Both env vars can be set in `.env` (see `.env.dist` for the template entries). Only group libraries are supported.
## Versioning and Release Policy
The project uses [Semantic Release](https://github.com/semantic-release/semantic-release) workflow, which relies on [Semantic Versioning](https://semver.org/) principles. This determines the version number. The major version increases each time a backwards-incompatible change is being merged in terms of the frontend (plugin client) and backend (server) communication. All backend and frontend instances with the same major version number should be compatible and will handle missing new features gracefully.

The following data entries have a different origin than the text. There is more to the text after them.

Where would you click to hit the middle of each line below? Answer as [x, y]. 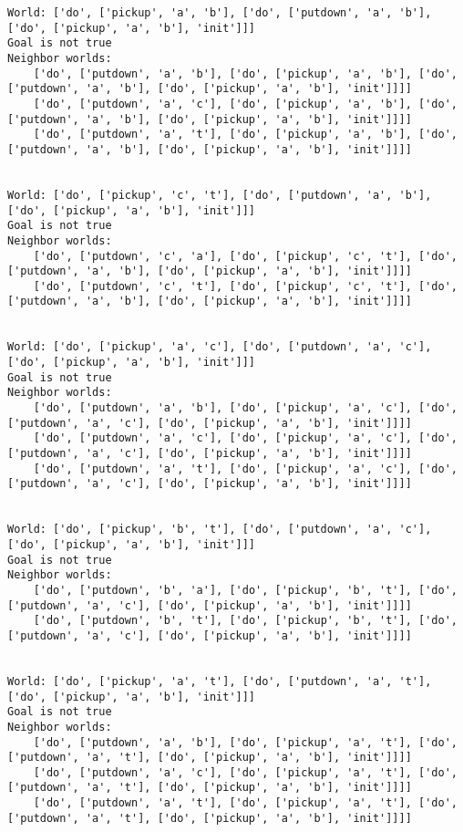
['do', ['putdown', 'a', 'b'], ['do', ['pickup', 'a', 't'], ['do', [245, 742]
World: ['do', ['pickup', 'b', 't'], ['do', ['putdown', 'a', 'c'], [220, 530]
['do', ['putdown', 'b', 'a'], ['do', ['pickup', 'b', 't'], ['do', [245, 590]
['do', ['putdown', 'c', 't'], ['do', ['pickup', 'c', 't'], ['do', [245, 286]
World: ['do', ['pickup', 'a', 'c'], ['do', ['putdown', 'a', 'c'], [220, 347]
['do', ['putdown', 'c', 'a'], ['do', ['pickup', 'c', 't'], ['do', [245, 256]
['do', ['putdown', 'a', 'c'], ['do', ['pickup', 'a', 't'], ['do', [245, 772]
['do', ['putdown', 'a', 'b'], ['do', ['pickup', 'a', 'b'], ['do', [245, 73]
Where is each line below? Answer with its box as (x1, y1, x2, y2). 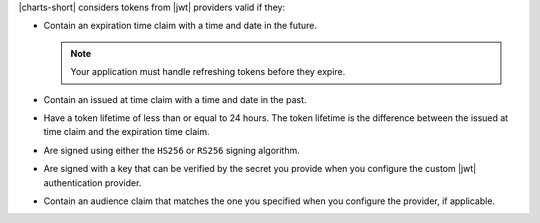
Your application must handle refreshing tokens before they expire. (70, 66, 346, 78)
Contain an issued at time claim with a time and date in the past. (43, 93, 307, 105)
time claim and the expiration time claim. (43, 126, 210, 138)
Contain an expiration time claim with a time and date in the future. (43, 20, 317, 32)
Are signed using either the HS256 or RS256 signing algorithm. (43, 144, 300, 156)
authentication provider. (43, 176, 142, 189)
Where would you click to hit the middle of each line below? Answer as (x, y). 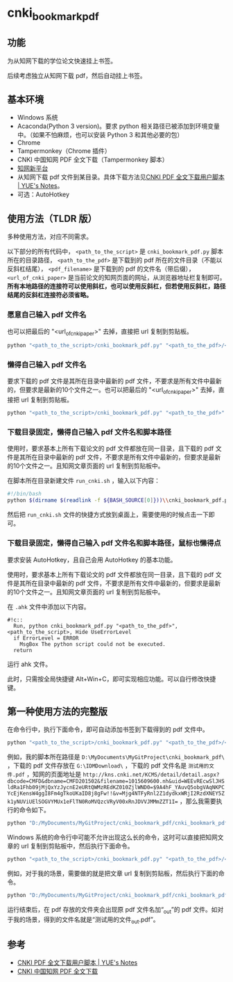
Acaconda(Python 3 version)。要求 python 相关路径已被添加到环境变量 (119, 126)
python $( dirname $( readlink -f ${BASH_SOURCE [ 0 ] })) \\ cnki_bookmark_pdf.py (119, 500)
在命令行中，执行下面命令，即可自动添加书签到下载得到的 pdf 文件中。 (108, 729)
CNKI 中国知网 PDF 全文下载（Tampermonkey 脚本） (93, 160)
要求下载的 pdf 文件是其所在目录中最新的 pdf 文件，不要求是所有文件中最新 (114, 381)
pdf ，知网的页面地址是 (49, 775)
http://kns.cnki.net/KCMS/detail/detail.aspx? (151, 775)
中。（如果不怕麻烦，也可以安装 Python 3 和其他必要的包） (100, 135)
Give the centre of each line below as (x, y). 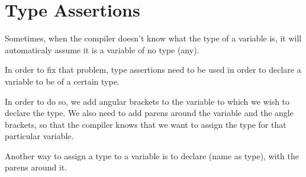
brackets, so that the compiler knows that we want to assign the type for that (146, 124)
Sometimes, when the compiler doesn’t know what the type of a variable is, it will (153, 38)
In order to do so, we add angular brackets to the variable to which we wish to (147, 101)
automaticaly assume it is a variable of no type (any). (102, 49)
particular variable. (39, 136)
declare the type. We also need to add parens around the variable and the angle (149, 113)
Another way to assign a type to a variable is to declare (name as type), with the (152, 155)
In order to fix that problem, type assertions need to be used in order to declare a (153, 70)
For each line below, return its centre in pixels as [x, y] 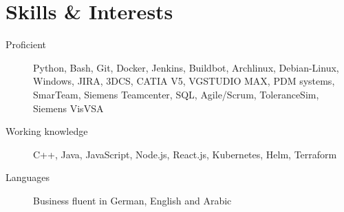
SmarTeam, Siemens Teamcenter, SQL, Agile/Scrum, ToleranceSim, [176, 94]
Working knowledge [47, 131]
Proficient [26, 44]
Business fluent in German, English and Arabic [132, 200]
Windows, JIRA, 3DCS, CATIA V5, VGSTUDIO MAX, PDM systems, [184, 81]
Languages [28, 177]
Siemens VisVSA [68, 108]
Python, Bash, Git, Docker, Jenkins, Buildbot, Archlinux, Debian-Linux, [186, 67]
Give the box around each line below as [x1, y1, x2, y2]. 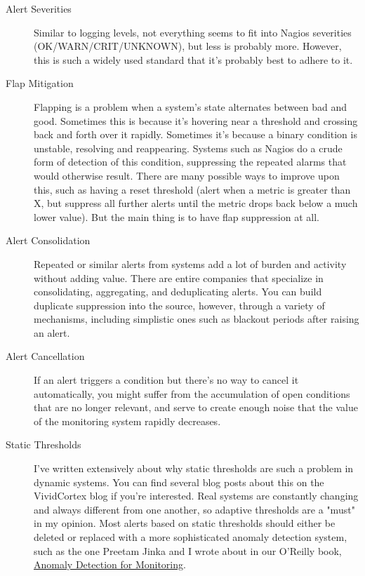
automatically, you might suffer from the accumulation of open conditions [34, 386, 350, 401]
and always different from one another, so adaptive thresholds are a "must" [34, 502, 355, 516]
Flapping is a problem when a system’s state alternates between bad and [34, 99, 347, 114]
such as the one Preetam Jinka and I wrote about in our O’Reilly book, [34, 543, 342, 558]
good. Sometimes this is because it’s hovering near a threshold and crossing [34, 113, 358, 128]
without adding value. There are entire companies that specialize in [34, 270, 324, 285]
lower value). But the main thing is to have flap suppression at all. [34, 209, 319, 224]
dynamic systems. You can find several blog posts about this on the [34, 474, 324, 489]
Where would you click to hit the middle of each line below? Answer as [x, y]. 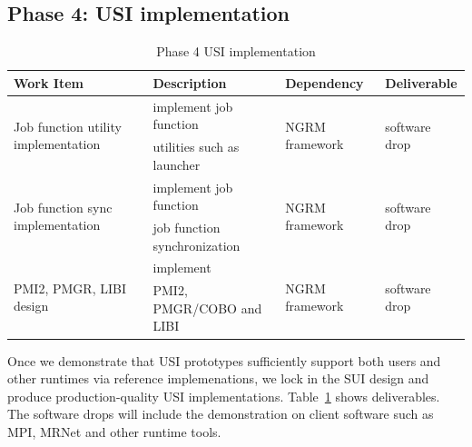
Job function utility [68, 126]
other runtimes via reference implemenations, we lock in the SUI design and [218, 378]
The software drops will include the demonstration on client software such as [221, 414]
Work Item [49, 82]
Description [190, 82]
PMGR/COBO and [207, 308]
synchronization [197, 245]
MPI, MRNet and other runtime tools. [114, 431]
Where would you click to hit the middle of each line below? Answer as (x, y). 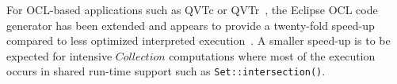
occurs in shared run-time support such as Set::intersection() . (166, 71)
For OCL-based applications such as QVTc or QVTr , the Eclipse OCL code (192, 9)
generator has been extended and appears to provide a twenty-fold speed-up (191, 25)
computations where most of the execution (272, 55)
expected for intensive (59, 55)
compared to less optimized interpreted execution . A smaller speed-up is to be (198, 40)
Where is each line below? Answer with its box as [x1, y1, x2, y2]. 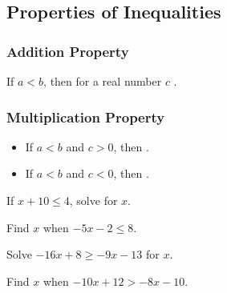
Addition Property [6, 41, 129, 61]
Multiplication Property [6, 106, 165, 126]
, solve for [69, 192, 118, 208]
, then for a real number [43, 73, 162, 89]
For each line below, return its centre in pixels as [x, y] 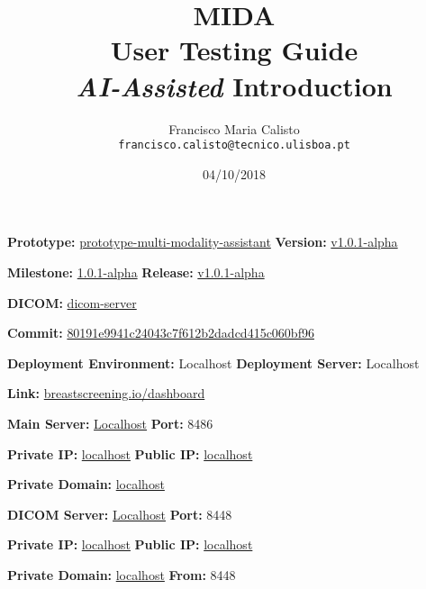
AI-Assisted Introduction [234, 86]
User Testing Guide [234, 50]
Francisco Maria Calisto [234, 128]
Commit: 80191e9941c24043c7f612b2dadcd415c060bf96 [161, 333]
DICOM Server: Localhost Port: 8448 [120, 514]
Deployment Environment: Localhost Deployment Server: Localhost [213, 362]
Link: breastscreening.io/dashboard [106, 393]
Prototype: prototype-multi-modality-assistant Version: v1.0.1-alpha [203, 242]
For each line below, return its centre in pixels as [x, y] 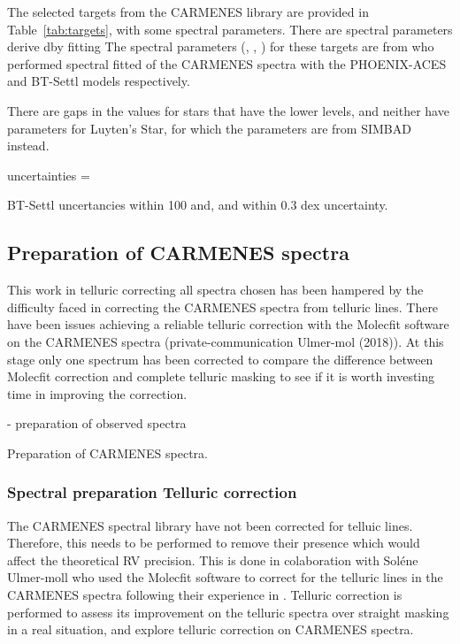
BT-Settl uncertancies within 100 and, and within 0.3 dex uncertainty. [198, 205]
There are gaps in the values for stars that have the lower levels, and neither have [228, 110]
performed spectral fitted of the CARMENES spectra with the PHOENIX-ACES [227, 63]
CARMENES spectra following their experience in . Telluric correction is [205, 595]
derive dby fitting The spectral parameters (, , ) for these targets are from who [221, 46]
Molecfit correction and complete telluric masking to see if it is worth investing [221, 376]
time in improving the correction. [97, 393]
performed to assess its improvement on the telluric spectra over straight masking [228, 612]
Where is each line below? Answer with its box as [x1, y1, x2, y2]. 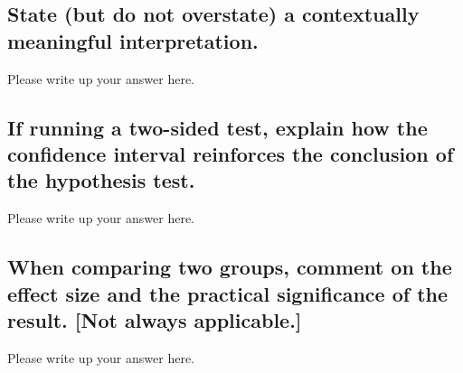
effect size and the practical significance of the [7, 279, 449, 307]
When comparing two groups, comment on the [7, 253, 452, 281]
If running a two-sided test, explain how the [7, 113, 428, 141]
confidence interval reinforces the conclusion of [7, 139, 454, 167]
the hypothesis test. [7, 166, 195, 194]
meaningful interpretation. [7, 26, 259, 54]
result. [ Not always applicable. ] [7, 305, 302, 333]
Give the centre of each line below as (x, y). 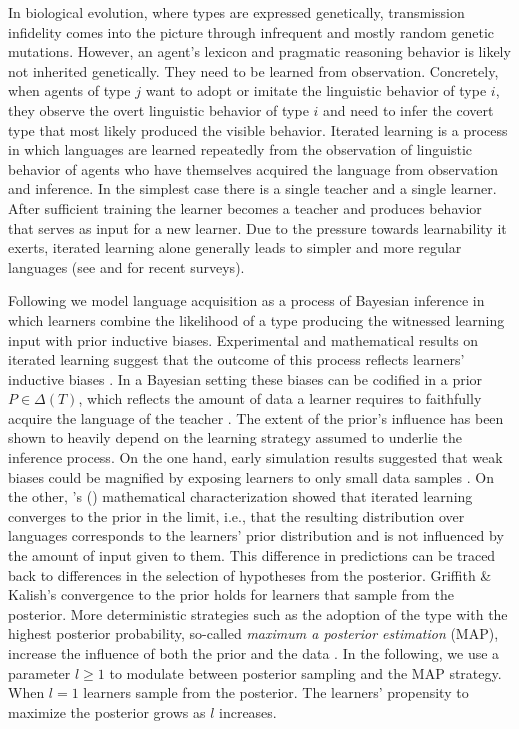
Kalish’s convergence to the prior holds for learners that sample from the (231, 594)
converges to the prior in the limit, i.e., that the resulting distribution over (236, 515)
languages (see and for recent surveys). (126, 266)
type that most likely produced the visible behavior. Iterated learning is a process (258, 129)
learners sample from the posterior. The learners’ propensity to (276, 692)
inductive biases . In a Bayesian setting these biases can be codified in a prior (245, 378)
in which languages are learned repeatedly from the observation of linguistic (240, 149)
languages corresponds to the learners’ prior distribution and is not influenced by (256, 535)
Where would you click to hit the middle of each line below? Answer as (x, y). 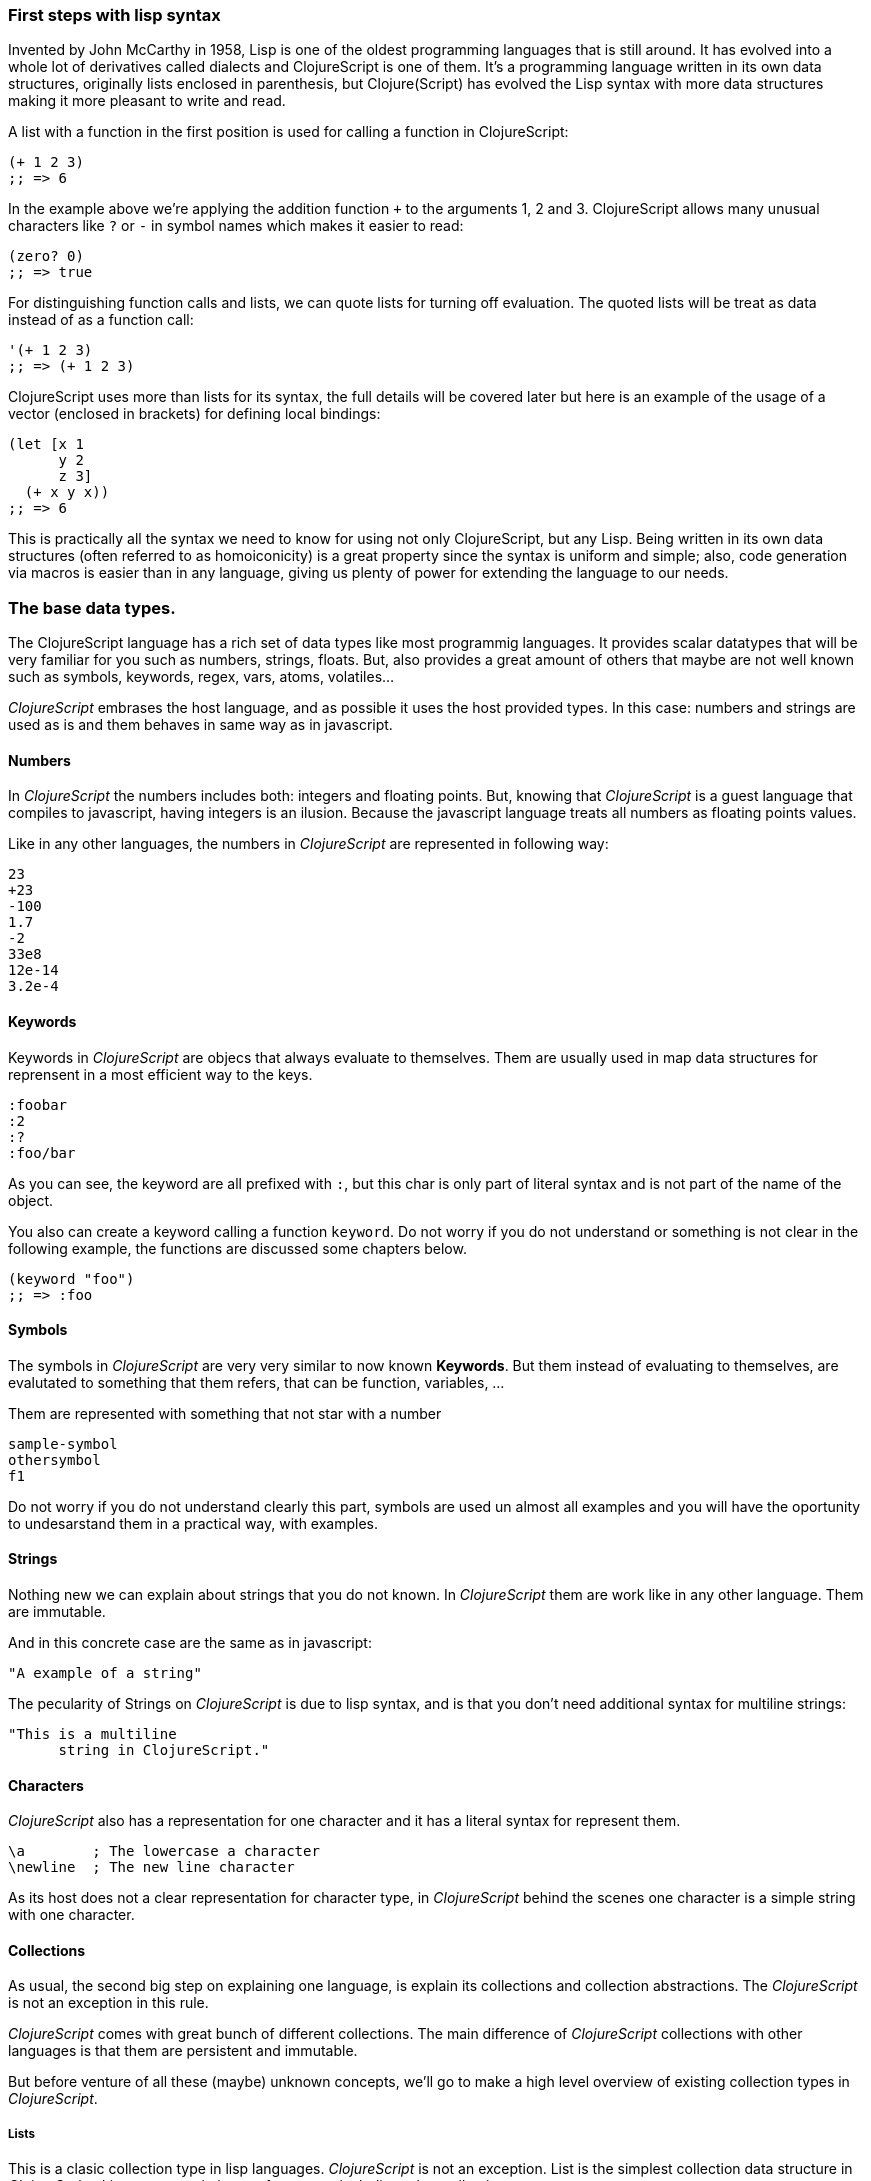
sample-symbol (63, 1443)
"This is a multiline (92, 1734)
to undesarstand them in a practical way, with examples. (193, 1523)
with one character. (71, 1915)
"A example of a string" (105, 1673)
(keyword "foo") (71, 1278)
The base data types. (92, 607)
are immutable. (57, 1611)
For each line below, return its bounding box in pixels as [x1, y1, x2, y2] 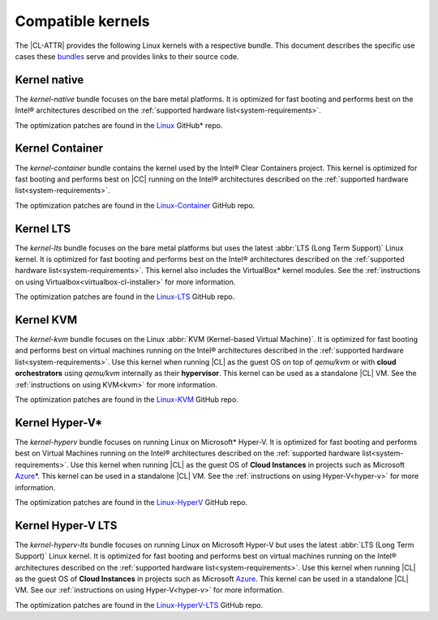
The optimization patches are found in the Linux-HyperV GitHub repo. [15, 497, 248, 507]
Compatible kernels [15, 12, 150, 30]
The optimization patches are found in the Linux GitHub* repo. [15, 120, 223, 130]
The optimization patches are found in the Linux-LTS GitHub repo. [15, 292, 235, 301]
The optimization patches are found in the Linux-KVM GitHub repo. [15, 395, 238, 404]
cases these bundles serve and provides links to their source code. [15, 51, 239, 61]
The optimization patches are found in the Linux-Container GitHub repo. [15, 200, 255, 210]
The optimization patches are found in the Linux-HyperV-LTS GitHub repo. [15, 600, 264, 609]
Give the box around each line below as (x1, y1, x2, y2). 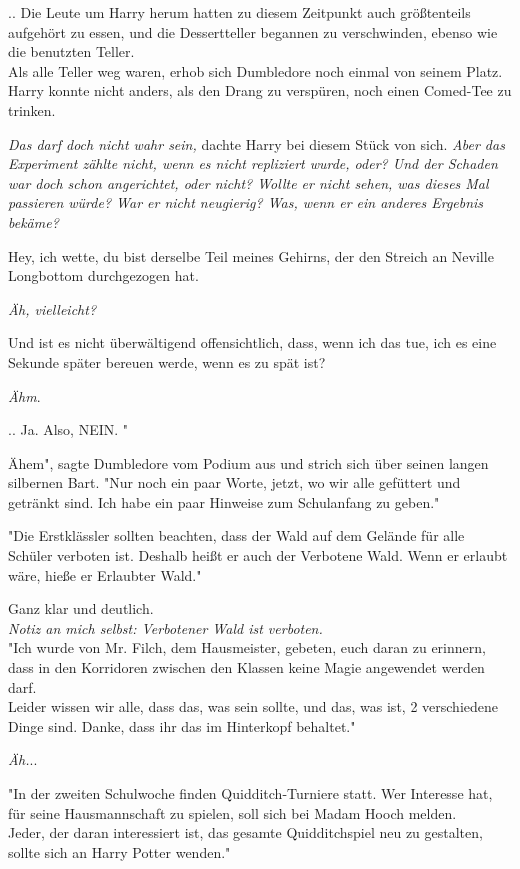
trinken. (8, 99, 56, 120)
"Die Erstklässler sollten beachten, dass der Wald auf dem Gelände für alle (8, 525, 465, 546)
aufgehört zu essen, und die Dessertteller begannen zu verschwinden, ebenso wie (8, 21, 498, 42)
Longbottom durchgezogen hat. (8, 265, 199, 286)
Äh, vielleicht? (8, 298, 97, 319)
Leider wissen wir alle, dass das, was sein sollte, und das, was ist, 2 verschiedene (8, 696, 498, 717)
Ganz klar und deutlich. (8, 598, 154, 619)
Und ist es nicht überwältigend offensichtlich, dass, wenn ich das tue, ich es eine (8, 332, 497, 353)
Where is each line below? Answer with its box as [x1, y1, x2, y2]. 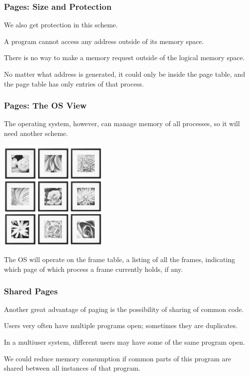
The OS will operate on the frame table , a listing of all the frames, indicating [4, 254, 235, 265]
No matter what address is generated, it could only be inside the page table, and [4, 69, 245, 79]
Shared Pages [4, 285, 58, 297]
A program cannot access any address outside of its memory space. [4, 36, 204, 46]
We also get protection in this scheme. [4, 20, 118, 30]
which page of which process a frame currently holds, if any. [4, 264, 183, 274]
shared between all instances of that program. [4, 363, 141, 373]
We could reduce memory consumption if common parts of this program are [4, 353, 231, 363]
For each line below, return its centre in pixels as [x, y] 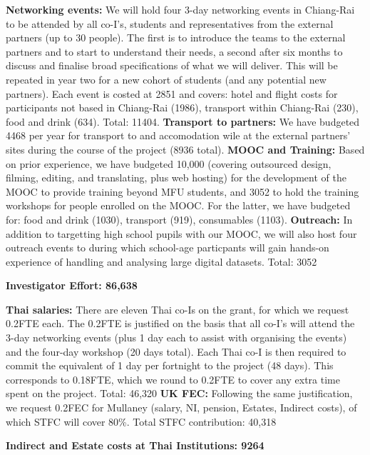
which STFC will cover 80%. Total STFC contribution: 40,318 [141, 421]
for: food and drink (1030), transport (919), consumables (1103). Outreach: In [179, 219]
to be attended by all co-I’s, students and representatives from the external [170, 23]
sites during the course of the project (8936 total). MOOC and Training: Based [185, 149]
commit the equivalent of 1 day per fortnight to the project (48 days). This [170, 365]
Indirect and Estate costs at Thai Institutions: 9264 [135, 445]
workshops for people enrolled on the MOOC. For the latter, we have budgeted [178, 205]
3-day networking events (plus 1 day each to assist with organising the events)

Exception: version 1.x.y is beta, anything can change anytime. v2.0.0 will be the first stable release.
## Developer Documentation
- **[Application architecture](docs/architecture.md)**
- **[Plugin development & hot reload](docs/zotero-plugin-dev.md)**
- **[Testing Guide](docs/testing.md)**
- **[CLI commands](docs/cli.md)**
- **[Setup CI/CD](docs/setup-ci-cd.md)**
- **[Resources for coding agents](docs/agents.md)**
## License
The code is almost fully generated by Claude Code with an initial prompt and guidance by @cboulanger. It is therefore in the Public Domain as far as the code is machine-generated, otherwise it is licensed under Mozilla Public License (MPL) version 2.0.